# RDoC Expert Survey Author Finder
Chris Iyer
Updated 3/23/2023

This is a notebook designed to find authors' emails for the purposes of sending them our RDoC Expert Survey Screener. Leveraging functions from `author_finder_functions.py`, this notebook will do the following things for each of the tasks we are using:
1. Search pubmed central (PMC) for open-access articles in the past 10 years with task keywords in the abstract.
2. Obtain correspondence/author emails for as many of these articles as possible.
3. Retrieve the number of PMC articles that cite the given PMC article.
4. Select the top <n> (100?) most-cited papers and retrieve their emails in order to send them our expert screener. 
5. We'll write these emails to a CSV.


In [1]:
from author_finder_functions import *

In [2]:
ROOT_PATH = '/Users/chrisiyer/_Current/lab/code/author_finder/pubget_data/' # change this to match your local desired path

# tasks: 'spatial_cueing', 'visual_search', 'cued_ts', 'ax_cpt', 'flanker', 'stroop', 'stop_signal', 'go_nogo', 'span', 'change_detection', 'n_back'
all_tasks = ['spatial_cueing', 'visual_search', 'cued_ts', 'ax_cpt', 'flanker', 'stroop', 'stop_signal', 'go_nogo', 'span', 'change_detection', 'n_back']
tasks_to_run = all_tasks

# if you would like to manually change the keywords to search through, do so here:
# task_keywords[task_to_run] = ['stop-signal task', 'stop signal task']

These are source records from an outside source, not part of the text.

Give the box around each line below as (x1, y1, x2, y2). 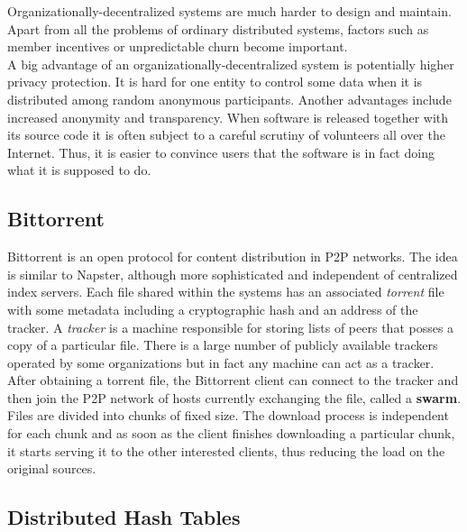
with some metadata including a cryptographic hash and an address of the (7, 299, 418, 318)
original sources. (7, 459, 96, 478)
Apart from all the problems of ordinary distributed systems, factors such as (7, 19, 429, 38)
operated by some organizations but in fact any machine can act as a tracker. (7, 353, 435, 371)
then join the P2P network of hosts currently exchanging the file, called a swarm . (7, 388, 462, 407)
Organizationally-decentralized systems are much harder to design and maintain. (7, 2, 452, 20)
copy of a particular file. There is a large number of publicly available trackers (7, 335, 438, 354)
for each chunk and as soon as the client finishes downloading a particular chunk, (7, 424, 455, 443)
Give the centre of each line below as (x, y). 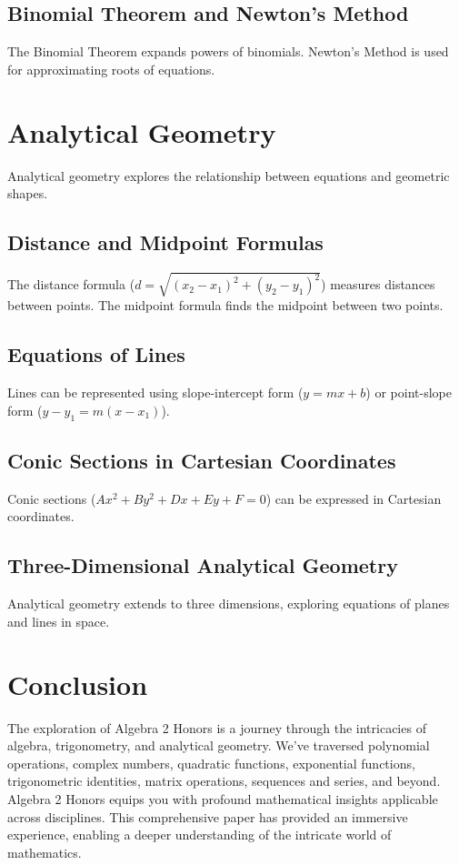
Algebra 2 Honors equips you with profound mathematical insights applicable (223, 798)
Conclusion (78, 684)
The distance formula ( (71, 284)
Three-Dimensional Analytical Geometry (203, 565)
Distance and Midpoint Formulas (165, 242)
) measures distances (378, 284)
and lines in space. (59, 621)
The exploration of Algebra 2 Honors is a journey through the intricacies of (217, 727)
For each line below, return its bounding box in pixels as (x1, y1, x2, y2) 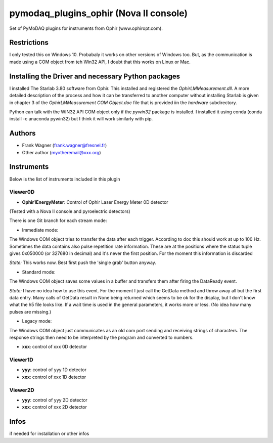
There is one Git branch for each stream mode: (9, 217, 107, 224)
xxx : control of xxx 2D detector (22, 404, 87, 410)
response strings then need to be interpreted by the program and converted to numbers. (9, 334, 194, 340)
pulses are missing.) (9, 308, 52, 315)
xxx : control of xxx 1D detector (22, 374, 86, 380)
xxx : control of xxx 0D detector (22, 344, 87, 350)
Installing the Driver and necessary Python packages (9, 72, 180, 80)
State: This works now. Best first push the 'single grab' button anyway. (9, 259, 157, 265)
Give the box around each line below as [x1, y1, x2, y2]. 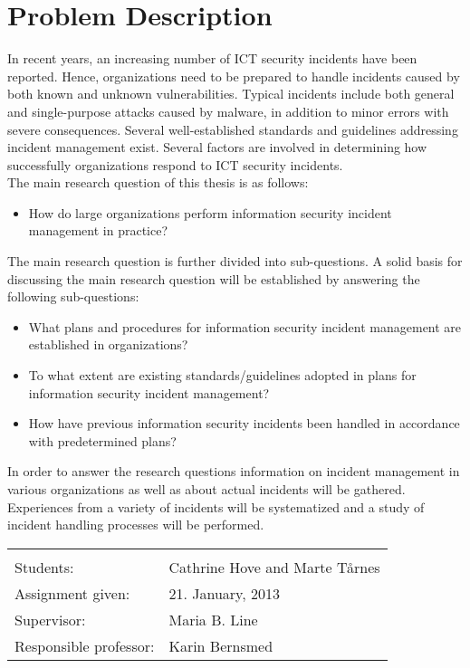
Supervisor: [14, 608, 86, 630]
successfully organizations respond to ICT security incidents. [7, 155, 343, 174]
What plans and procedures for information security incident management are [28, 317, 462, 336]
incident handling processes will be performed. [7, 515, 264, 534]
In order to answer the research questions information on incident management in [7, 462, 460, 481]
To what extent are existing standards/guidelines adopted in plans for [28, 366, 417, 385]
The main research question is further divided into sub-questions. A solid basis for [7, 252, 463, 271]
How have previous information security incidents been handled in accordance [28, 414, 460, 433]
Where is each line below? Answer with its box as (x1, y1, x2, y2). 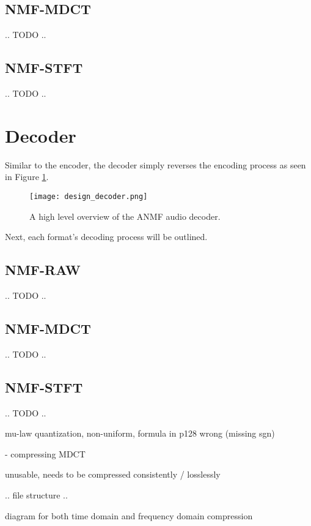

### Option 1: run all-in-one

In [3]:
run_author_finder(tasks_to_run, ROOT_PATH, output = 'csv') # output = 'txt'

INFO	2023-04-07T14:47:47-0700	pubget._download	Nothing to do: current processing step 'download' already completed in /Users/chrisiyer/_Current/lab/code/author_finder/pubget_data/spatial_cueing/query_985725b7fed8fc29d2aca0ec88f29238/articlesets
INFO	2023-04-07T14:47:47-0700	pubget._articles	Nothing to do: current processing step 'extract_articles' already completed in /Users/chrisiyer/_Current/lab/code/author_finder/pubget_data/spatial_cueing/query_985725b7fed8fc29d2aca0ec88f29238/articles
INFO	2023-04-07T14:47:47-0700	pubget._data_extraction	Nothing to do: current processing step 'extract_data' already completed in /Users/chrisiyer/_Current/lab/code/author_finder/pubget_data/spatial_cueing/query_985725b7fed8fc29d2aca0ec88f29238/subset_allArticles_extractedData


NameError: name 'ROOT_PATH' is not defined

### Option 2: Run step-by-step

In [None]:
task_to_run = tasks_to_run[0] # CHANGE THIS

outpath = os.path.join(ROOT_PATH, task_to_run)

In [None]:
# 1. pubmed search
do_pubget_query(task_keywords[task_to_run], outpath) # writes directory with search results

In [None]:
# 2. Pull emails and PMCIDS
query_path = os.path.join(outpath,
                           [i for i in os.listdir(ROOT_PATH + task_to_run) if i.startswith('query')][0],
                           'articlesets')
papers = get_all_emails(query_path) # PMCIDs and emails

In [None]:
# 3. Top 100 most cited
papers_top = get_most_cited(papers, n=100)

In [None]:
# 4. write output
write_papers_csv(papers_top, outpath) 
# OR
write_email_txt(papers_top, outpath)

### CURRENT CAVEATS

1. The keywords are imperfect. Including "task" will exclude a lot of good papers, but leaving it out means we get articles like [this article](https://www.ncbi.nlm.nih.gov/pmc/articles/PMC4359377/) that are about the 'stop codon acting as a stop signal' and not about the stop signal task at all.

2. A few emails are lost (somewhere in the ballpark of 2%). I'm not worried.

3. We are sorting by # of citations only of other papers in PMC (not necessarily all citations of the paper, but just the ones in PMC). 

4. This search only gets open access papers, which is not all possible serach results.